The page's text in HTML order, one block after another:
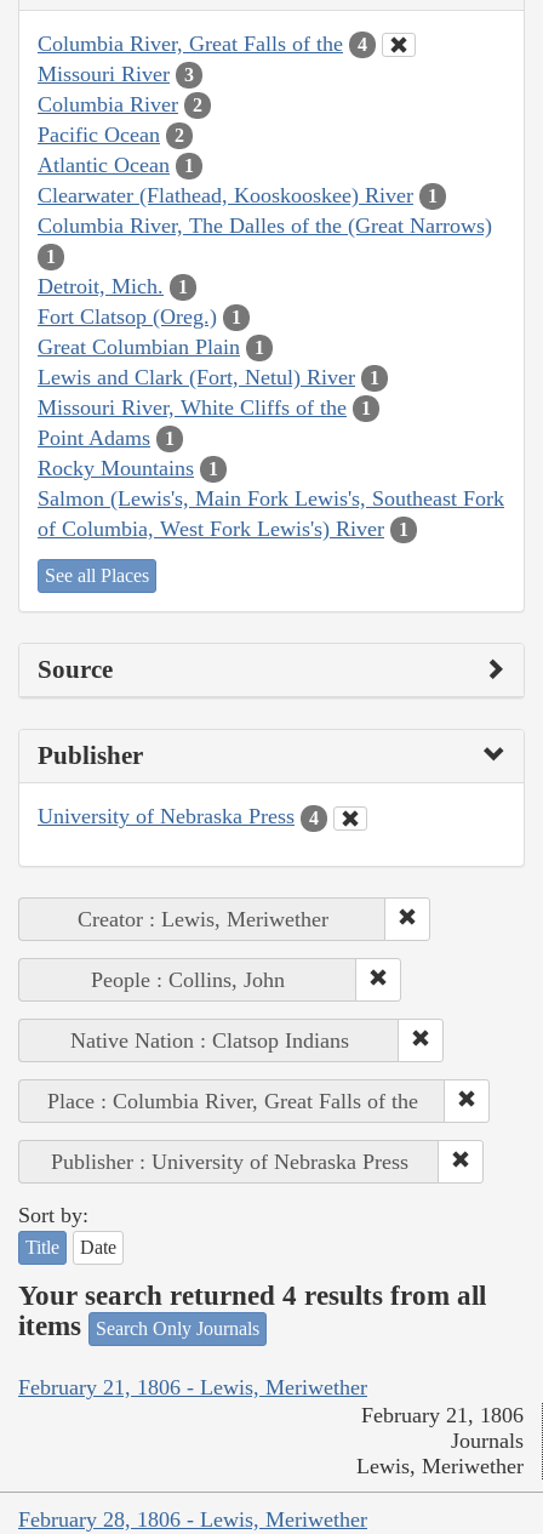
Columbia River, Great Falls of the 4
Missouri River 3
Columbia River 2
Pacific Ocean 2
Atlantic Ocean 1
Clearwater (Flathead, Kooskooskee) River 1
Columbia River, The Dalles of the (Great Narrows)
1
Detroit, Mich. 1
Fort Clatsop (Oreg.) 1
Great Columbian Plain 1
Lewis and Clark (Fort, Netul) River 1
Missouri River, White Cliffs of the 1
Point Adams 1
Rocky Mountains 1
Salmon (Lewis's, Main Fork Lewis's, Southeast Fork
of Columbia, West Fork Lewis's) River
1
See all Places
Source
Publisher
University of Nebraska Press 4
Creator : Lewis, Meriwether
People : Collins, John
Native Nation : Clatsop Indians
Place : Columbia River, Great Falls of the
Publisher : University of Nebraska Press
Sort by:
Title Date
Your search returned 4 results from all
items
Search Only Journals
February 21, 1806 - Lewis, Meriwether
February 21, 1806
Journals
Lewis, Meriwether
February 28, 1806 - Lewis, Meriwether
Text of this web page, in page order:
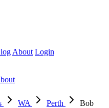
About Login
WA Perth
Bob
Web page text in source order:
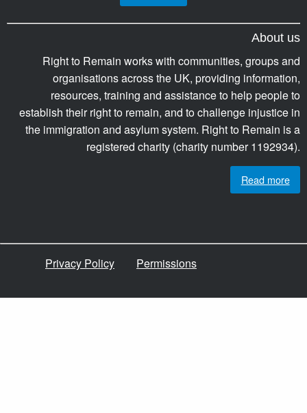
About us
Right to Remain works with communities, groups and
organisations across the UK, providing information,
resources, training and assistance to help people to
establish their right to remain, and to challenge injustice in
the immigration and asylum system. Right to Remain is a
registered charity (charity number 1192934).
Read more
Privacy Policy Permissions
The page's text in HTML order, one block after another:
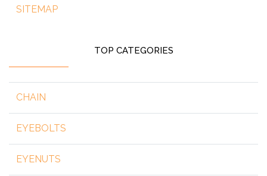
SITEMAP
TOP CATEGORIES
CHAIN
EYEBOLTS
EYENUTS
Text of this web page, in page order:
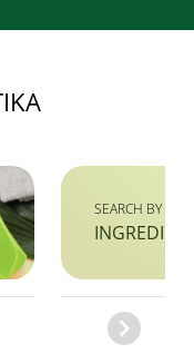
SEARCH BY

Task goal
Could you please repeat the entries above exactly, with every picture left out?

Answer
The page's text in HTML order, one block after another:
Columbia River, Great Falls of the 4
Missouri River 3
Columbia River 2
Pacific Ocean 2
Atlantic Ocean 1
Clearwater (Flathead, Kooskooskee) River 1
Columbia River, The Dalles of the (Great Narrows)
1
Detroit, Mich. 1
Fort Clatsop (Oreg.) 1
Great Columbian Plain 1
Lewis and Clark (Fort, Netul) River 1
Missouri River, White Cliffs of the 1
Point Adams 1
Rocky Mountains 1
Salmon (Lewis's, Main Fork Lewis's, Southeast Fork
of Columbia, West Fork Lewis's) River
1
See all Places
Source
Publisher
University of Nebraska Press 4
Creator : Lewis, Meriwether
People : Collins, John
Native Nation : Clatsop Indians
Place : Columbia River, Great Falls of the
Publisher : University of Nebraska Press
Sort by:
Title Date
Your search returned 4 results from all
items
Search Only Journals
February 21, 1806 - Lewis, Meriwether
February 21, 1806
Journals
Lewis, Meriwether
February 28, 1806 - Lewis, Meriwether
Text of this web page, in page order:
About Login
WA Perth
Bob
Web page text in source order:
About us
Right to Remain works with communities, groups and
organisations across the UK, providing information,
resources, training and assistance to help people to
establish their right to remain, and to challenge injustice in
the immigration and asylum system. Right to Remain is a
registered charity (charity number 1192934).
Read more
Privacy Policy Permissions
The page's text in HTML order, one block after another:
SITEMAP
TOP CATEGORIES
CHAIN
EYEBOLTS
EYENUTS
Text of this web page, in page order:
SEARCH BY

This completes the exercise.